Be excellent. Better yet, be _very_ excellent. In everything you do.

If my customer doesn't think I'm their best vendor, then I have failed.

This applies to _everything_. In the work that I do. In the products I supply.
In the fun their people have with me. In the "outside their box" thinking
about every project. In the communication. In the failsafe processes of doing
business (Yes, I double check that some has double checked.) In thinking 2
steps ahead of them. In being a trusted partner in that part of their
business. In pristine ethics (Don't underestimate this one; one slip
neutralizes _everything else you've ever done_.)
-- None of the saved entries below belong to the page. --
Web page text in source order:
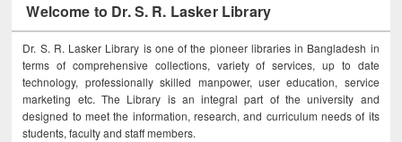
Welcome to Dr. S. R. Lasker Library
Dr. S. R. Lasker Library is one of the pioneer libraries in Bangladesh in
terms of comprehensive collections, variety of services, up to date
technology, professionally skilled manpower, user education, service
marketing etc. The Library is an integral part of the university and
designed to meet the information, research, and curriculum needs of its
students, faculty and staff members.
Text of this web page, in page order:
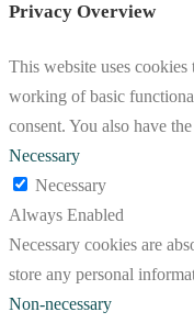
Privacy Overview
This website uses
working of basic
consent. You also have
Necessary
Necessary
Always Enabled
Necessary cookies are
store any personal
Non-necessary
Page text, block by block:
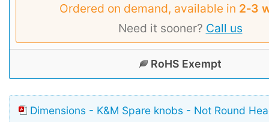
Ordered on demand, available in 2‑3
Need it sooner? Call us
RoHS Exempt
Dimensions - K&M Spare knobs - Not Round
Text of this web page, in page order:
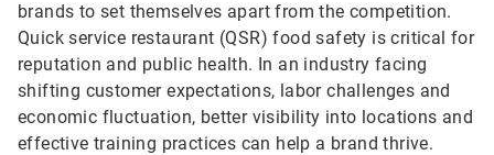
brands to set themselves apart from the competition.
Quick service restaurant (QSR) food safety is critical for
reputation and public health. In an industry facing
shifting customer expectations, labor challenges and
economic fluctuation, better visibility into locations and
effective training practices can help a brand thrive.
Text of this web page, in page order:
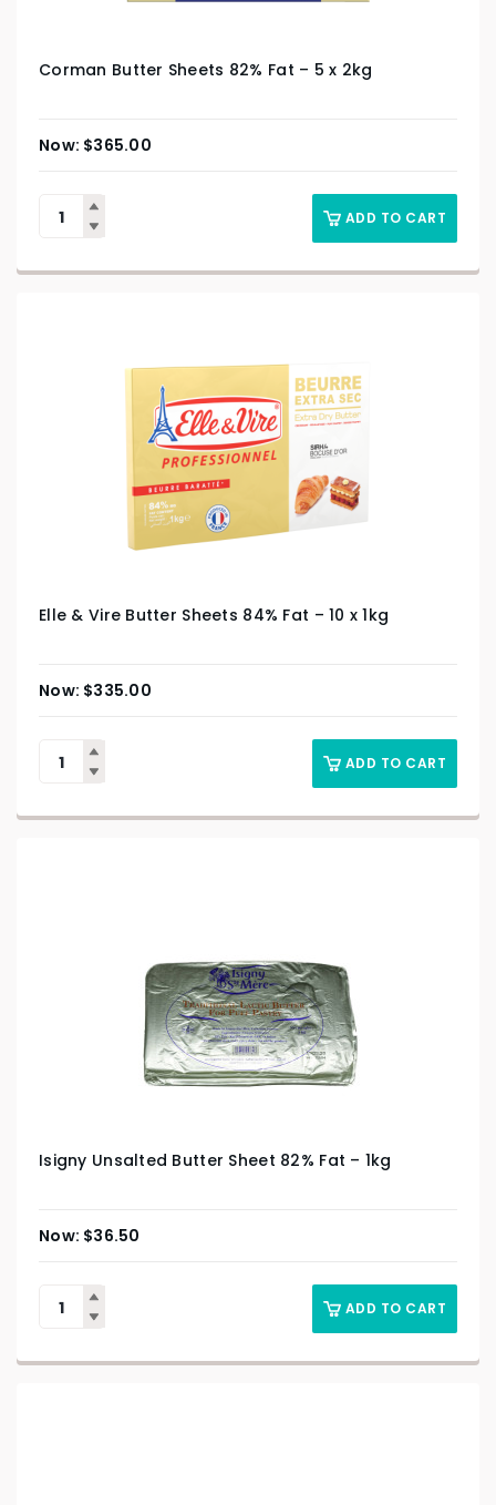
Corman Butter Sheets 82% Fat – 5 x 2kg
$365.00
ADD TO CART
Elle & Vire Butter Sheets 84% Fat – 10 x 1kg
$335.00
ADD TO CART
Isigny Unsalted Butter Sheet 82% Fat – 1kg
$36.50
ADD TO CART
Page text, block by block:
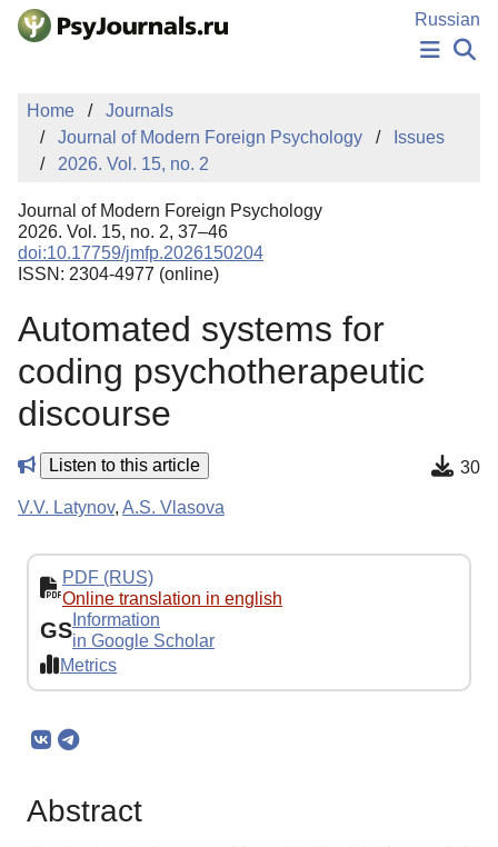
Skip to Main Content
Russian
PUBLICATIONS
AUTHORS
MANUSCRIPT SUBMISSION
EDITOR'S CHOICE
Sign Up
Home
Journals
Journal of Modern Foreign Psychology
Issues
2026. Vol. 15, no. 2
Journal of Modern Foreign Psychology
2026. Vol. 15, no. 2, 37–46
doi:10.17759/jmfp.2026150204
ISSN: 2304-4977 (online)
Automated systems for
coding psychotherapeutic
discourse
Listen to this article 30
V.V. Latynov, A.S. Vlasova
PDF (RUS)
Online translation in english
GS Information
in Google Scholar
Metrics
Abstract

When I conduct business this way, I become a magnet to those who need my
services. I call this "passive networking". I spend no time networking, no
time marketing, pay no referrals, and focus completely on my customers. They
know and appreciate this. When one of their colleagues mentions a concern at
_their_ networking meeting, their Tech Club, their restaurant, or in a
discussion with their vendors and customers, they think of me. When they care
about the people they know, they want the best for them. I always want to be
thought of in this way. IMO, _this_ is the definition of totally efficient
marketing.

I know it sounds awfully old school and like a cop-out, but doing everything I
can to make myself a magnet is the best thing I ever did for my business. So
instead of wasting 99% of my time with strangers, I spend it directly
investing 100% of it in people that already matter.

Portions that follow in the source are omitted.